Tasks in manufacturing, one of Cogniac’s key markets, can be error-prone when humans are in the loop. A study from Vanson Bourne found that 23% of all unplanned downtime in manufacturing is the result of human error, compared with rates as low as 9% in other segments. The $327.6 million Mars Climate Orbiter spacecraft was destroyed because of a failure to properly convert between units of measurement. And one pharma company reported a misunderstanding that resulted in an alert ticket being overridden, which cost four days on the production line at £200,000 ($253,946) per day.

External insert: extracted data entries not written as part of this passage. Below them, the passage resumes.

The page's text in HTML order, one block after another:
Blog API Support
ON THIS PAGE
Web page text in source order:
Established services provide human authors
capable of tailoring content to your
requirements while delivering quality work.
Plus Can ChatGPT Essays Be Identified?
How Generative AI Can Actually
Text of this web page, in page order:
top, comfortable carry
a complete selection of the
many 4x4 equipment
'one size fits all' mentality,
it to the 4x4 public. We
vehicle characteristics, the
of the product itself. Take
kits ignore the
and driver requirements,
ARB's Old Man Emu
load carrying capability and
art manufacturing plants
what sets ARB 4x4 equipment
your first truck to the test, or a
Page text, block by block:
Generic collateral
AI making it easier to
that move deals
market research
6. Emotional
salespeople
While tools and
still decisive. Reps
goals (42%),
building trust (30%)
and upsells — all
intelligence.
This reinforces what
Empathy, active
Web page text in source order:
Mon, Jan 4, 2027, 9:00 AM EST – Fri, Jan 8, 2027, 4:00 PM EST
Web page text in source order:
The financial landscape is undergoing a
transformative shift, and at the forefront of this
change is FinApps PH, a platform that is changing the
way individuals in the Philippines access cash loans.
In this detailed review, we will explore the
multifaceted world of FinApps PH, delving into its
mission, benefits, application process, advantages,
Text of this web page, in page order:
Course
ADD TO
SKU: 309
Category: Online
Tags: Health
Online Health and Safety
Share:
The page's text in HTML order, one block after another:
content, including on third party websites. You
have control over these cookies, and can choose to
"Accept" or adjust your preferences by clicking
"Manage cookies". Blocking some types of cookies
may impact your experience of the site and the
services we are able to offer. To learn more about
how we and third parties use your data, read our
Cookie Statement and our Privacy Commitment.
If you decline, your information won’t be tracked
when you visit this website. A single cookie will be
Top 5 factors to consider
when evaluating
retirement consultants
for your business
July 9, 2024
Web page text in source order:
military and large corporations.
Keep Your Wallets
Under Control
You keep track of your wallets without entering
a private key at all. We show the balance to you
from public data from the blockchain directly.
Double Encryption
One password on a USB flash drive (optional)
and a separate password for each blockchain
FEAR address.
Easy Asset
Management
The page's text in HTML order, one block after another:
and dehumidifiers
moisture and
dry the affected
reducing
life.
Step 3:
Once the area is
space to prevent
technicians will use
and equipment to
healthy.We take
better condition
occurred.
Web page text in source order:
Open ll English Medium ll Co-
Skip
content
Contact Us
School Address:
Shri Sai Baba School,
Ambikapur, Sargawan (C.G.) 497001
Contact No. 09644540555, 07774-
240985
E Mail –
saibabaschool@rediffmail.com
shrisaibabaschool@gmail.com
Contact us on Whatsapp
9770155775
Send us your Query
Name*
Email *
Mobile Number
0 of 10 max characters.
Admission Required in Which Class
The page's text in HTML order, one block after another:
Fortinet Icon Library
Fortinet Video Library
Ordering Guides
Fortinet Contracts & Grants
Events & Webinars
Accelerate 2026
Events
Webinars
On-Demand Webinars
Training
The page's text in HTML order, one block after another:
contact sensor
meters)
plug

Cogniac’s AI platform has customers connect machine vision cameras, security cameras, drones, smartphones, and other sources and define objects and conditions of interest to them. They might specify surface damage and supply chain quality control inspections, for example, or accident prevention and real-time physical threat detection. Cogniac then monitors and improves classification, identification, counting, and measuring through a feedback system while integrating with third-party apps to deliver alerts and notifications.

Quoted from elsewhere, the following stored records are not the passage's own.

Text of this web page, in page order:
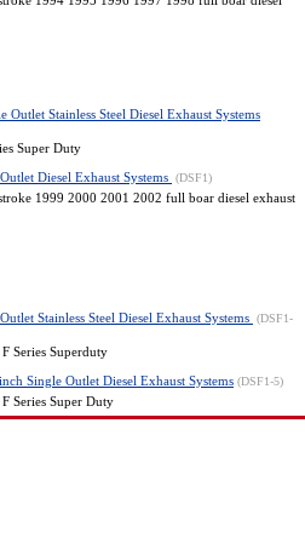
Stainless Steel Diesel Exhaust Systems
Super Duty
Diesel Exhaust Systems (DSF1)
1999 2000 2001 2002 full boar diesel exhaust
Stainless Steel Diesel Exhaust Systems (DSF1-
Series Superduty
Single Outlet Diesel Exhaust Systems (DSF1-5)
Series Super Duty
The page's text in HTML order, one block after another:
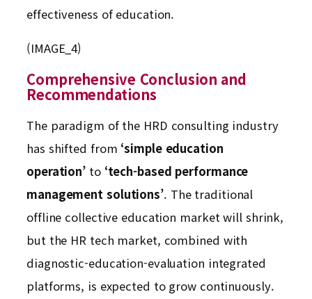
effectiveness of education.
(IMAGE_4)
Comprehensive Conclusion and
Recommendations
The paradigm of the HRD consulting industry
has shifted from ‘simple education
operation’ to ‘tech-based performance
management solutions’. The traditional
offline collective education market will shrink,
but the HR tech market, combined with
diagnostic-education-evaluation integrated
platforms, is expected to grow continuously.
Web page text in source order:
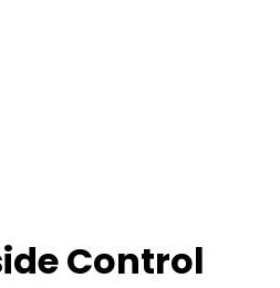
Control
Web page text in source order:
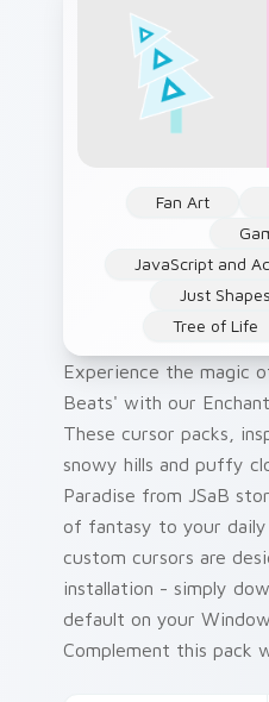
Fan Art
JavaScript and
Just
Tree of Life
Experience the magic
Beats' with our
These cursor packs,
snowy hills and puffy
Paradise from JSaB
of fantasy to your
custom cursors are
installation - simply
default on your
Complement this pack
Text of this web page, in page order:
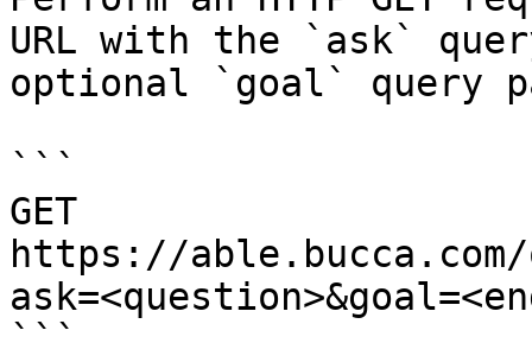
URL with the `ask`
optional `goal` query
```
GET
https://
```
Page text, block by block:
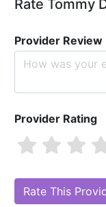
Rate Tommy
Provider Review
Provider Rating
Are you Tommy Dorsey,
Online Reputation)
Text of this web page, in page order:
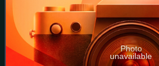
Photo
unavailable
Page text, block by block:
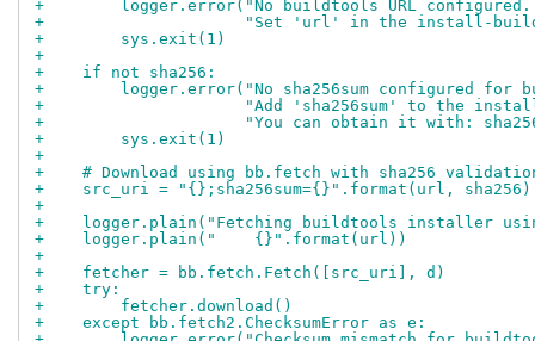
+        logger.error("No buildtools URL
+                     "Set 'url' in the install-
+        sys.exit(1)
+
+    if not sha256:
+        logger.error("No sha256sum configured
+                     "Add 'sha256sum' to the install-
+                     "You can obtain it with:
+        sys.exit(1)
+
+    # Download using bb.fetch with sha256
+    src_uri = "{};sha256sum={}".format(url, sha256)
+
+    logger.plain("Fetching buildtools installer
+    logger.plain("    {}".format(url))
+
+    fetcher = bb.fetch.Fetch([src_uri], d)
+    try:
+        fetcher.download()
+    except bb.fetch2.ChecksumError as e:
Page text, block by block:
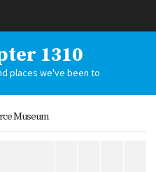
1310
places we've been to
Museum
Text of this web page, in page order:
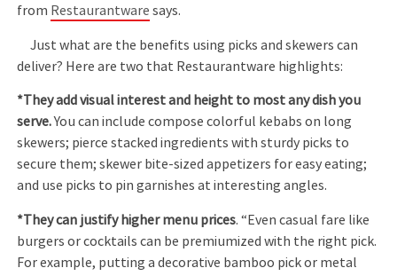
from Restaurantware says.
Just what are the benefits using picks and skewers can
deliver? Here are two that Restaurantware highlights:
*They add visual interest and height to most any dish you
serve.You can include compose colorful kebabs on long
skewers; pierce stacked ingredients with sturdy picks to
secure them; skewer bite-sized appetizers for easy eating;
and use picks to pin garnishes at interesting angles.
*They can justify higher menu prices. “Even casual fare like
burgers or cocktails can be premiumized with the right pick.
For example, putting a decorative bamboo pick or metal
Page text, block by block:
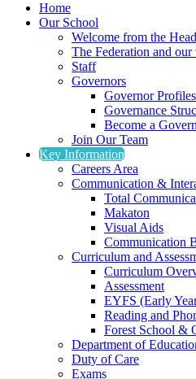
Home
Our School
Welcome from the Head
The Federation and our
Staff
Governors
Governor Profiles
Governance
Become a
Join Our Team
Key Information
Careers Area
Communication &
Total
Makaton
Visual Aids
Communication
Curriculum and
Curriculum
Assessment
EYFS (Early
Reading and
Forest School &
Department of
Duty of Care
Exams

Cogniac’s system generates custom AI models for scenarios based on imagery and user feedback. Once deployed, these models can learn new characteristics, adapting based either on archival imagery or data users input. The platform monitors the confidence level of reach new prediction, prioritizing predictions with the lowest level for review. And a core learning engine constantly searches for optimal architecture and configuration variations, ostensibly eliminating the need for manual intervention on the part of data scientists or AI experts.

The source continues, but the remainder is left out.